Marsh McLennan investigated over Greensill collapse
Credit Suisse is investigating Marsh McLennan’s role in the collapse of Greensill Capital. Marsh was the commercial insurance broker for the London-based supply chain finance group and, according to Credit Suisse executives, was responsible for ensuring that all securities in Greensill funds were adequately insured.
As reported by the Financial Times, Credit Suisse contacted Marsh as part of its due diligence when it granted Greensill a $ 140 million bridging loan in anticipation of listing on the stock exchange.
Sources familiar with the matter told the Financial Times of two separate phone calls between Credit Suisse executives and Marsh executives in October and December last year during which the bank’s representatives inquired about insurance policies related to the funds’ assets, in particular with the policies ‘insured’ shelf life and duration, coverage prices and default rates.
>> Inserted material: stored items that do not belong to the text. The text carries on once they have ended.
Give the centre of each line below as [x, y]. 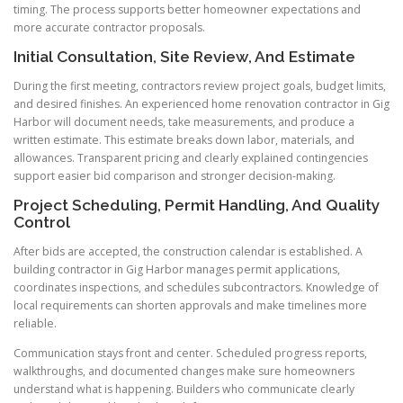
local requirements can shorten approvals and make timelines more [190, 306]
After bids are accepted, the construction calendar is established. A [188, 252]
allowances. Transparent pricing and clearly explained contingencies [191, 158]
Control [42, 223]
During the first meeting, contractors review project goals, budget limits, [200, 86]
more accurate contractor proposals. [109, 27]
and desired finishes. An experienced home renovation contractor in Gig [201, 104]
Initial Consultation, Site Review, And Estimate [184, 56]
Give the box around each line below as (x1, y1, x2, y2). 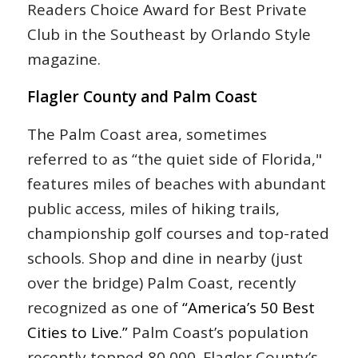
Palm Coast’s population (127, 322, 308, 344)
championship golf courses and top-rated (26, 223, 329, 245)
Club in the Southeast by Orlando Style (26, 23, 311, 45)
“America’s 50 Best (181, 297, 315, 319)
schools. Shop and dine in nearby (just (26, 248, 303, 269)
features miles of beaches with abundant (26, 173, 326, 195)
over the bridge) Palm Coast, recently (26, 272, 296, 294)
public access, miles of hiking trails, (26, 198, 280, 220)
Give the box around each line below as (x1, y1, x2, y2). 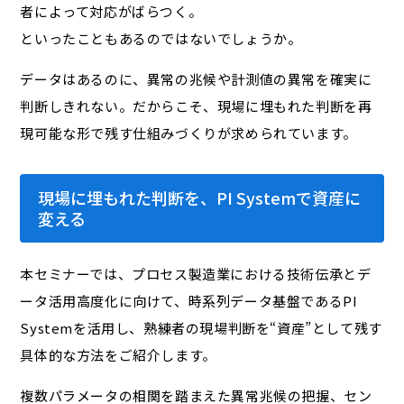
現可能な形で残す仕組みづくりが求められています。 (20, 124, 357, 143)
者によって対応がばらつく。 (20, 2, 203, 22)
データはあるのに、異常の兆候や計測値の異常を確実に (20, 69, 372, 89)
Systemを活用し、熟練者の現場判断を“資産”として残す (20, 318, 382, 338)
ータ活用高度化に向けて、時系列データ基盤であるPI (20, 291, 358, 311)
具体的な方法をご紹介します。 (20, 345, 216, 365)
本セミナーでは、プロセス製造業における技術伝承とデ (20, 264, 372, 284)
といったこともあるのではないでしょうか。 (20, 29, 302, 49)
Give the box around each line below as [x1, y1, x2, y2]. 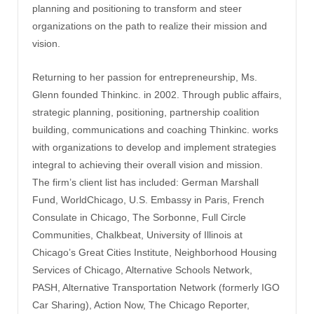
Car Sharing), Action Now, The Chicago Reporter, [32, 299, 250, 310]
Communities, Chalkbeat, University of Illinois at [32, 228, 243, 240]
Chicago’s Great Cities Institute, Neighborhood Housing [32, 246, 277, 258]
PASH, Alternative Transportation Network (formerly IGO [32, 281, 280, 293]
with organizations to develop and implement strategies [32, 141, 276, 153]
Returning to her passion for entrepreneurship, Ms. [32, 71, 257, 83]
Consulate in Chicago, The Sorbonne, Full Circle [32, 211, 246, 223]
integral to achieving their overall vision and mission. [32, 158, 263, 170]
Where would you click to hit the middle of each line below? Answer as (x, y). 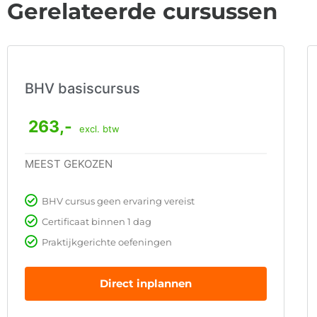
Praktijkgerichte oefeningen (107, 242)
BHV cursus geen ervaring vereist (118, 201)
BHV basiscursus (82, 89)
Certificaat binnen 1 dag (97, 222)
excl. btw (99, 129)
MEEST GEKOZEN (69, 164)
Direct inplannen (146, 284)

The Marsh executives reportedly raised no concerns about the policy renewal. One person familiar with the calls told the Financial Times, “You haven’t identified any red flags even when asked. The only comment they made was that insurance costs would go up due to COVID. “
However, the broker was forced to crawl in September after Sydney-based underwriter Bond & Credit Co. (BCC), which was acquired by Tokyo Marine in 2019, officially issued a policy to support working capital loans of more than $ 4 billion. Dollar had announced. According to the Financial Times report, BCC announced Marsh and Greensill in August that Tokyo Marine had laid off an underwriter after discovering that he had exceeded his risk limits reporting to Greensill.
Greensill attorneys announced in an Australian court hearing in March that since Greensill had not renegotiated coverage with BCC owner Tokio Marine, Greensill had asked Marsh “to seek offers for alternative commercial credit insurance” to replace the expired coverage . However, the efforts were unsuccessful.